## Data records
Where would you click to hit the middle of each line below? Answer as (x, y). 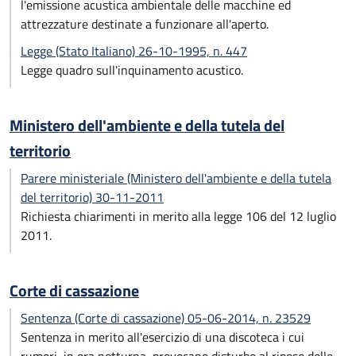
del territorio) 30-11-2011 (92, 197)
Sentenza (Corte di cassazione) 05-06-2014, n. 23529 (166, 318)
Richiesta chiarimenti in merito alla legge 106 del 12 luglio (178, 216)
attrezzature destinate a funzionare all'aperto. (145, 24)
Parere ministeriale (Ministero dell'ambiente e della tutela (176, 178)
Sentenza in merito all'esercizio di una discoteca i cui (163, 337)
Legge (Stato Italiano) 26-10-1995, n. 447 (134, 51)
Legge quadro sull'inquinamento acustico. (132, 70)
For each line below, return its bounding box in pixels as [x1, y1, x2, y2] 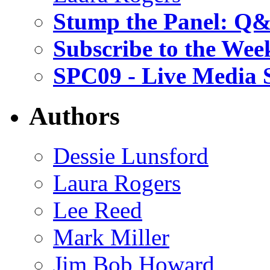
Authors [29, 101, 120, 130]
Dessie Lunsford [53, 143, 209, 169]
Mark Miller [53, 224, 169, 251]
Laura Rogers [53, 170, 181, 196]
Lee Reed [53, 197, 142, 224]
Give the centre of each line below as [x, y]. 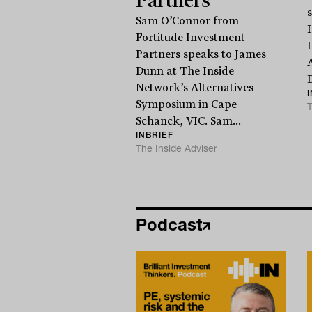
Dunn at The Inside [185, 71]
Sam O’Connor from [187, 21]
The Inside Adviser [176, 148]
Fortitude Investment [190, 37]
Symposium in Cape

## What needs to be done
Look for the string "merito" in the records, and copy every line where it is found.

## Answer section
Richiesta chiarimenti in merito alla legge 106 del 12 luglio (178, 216)
Sentenza in merito all'esercizio di una discoteca i cui (163, 337)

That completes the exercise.